_About this exercise_
A complete, exact copy of the records is needed here.

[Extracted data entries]
_____
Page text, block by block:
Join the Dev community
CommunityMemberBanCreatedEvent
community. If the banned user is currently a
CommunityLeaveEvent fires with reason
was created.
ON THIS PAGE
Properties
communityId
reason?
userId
_____
_Output of the exercise_
Page text, block by block:
Join the Dev community
CommunityMemberBanCreatedEvent
community. If the banned user is currently a
CommunityLeaveEvent fires with reason
was created.
ON THIS PAGE
Properties
communityId
reason?
userId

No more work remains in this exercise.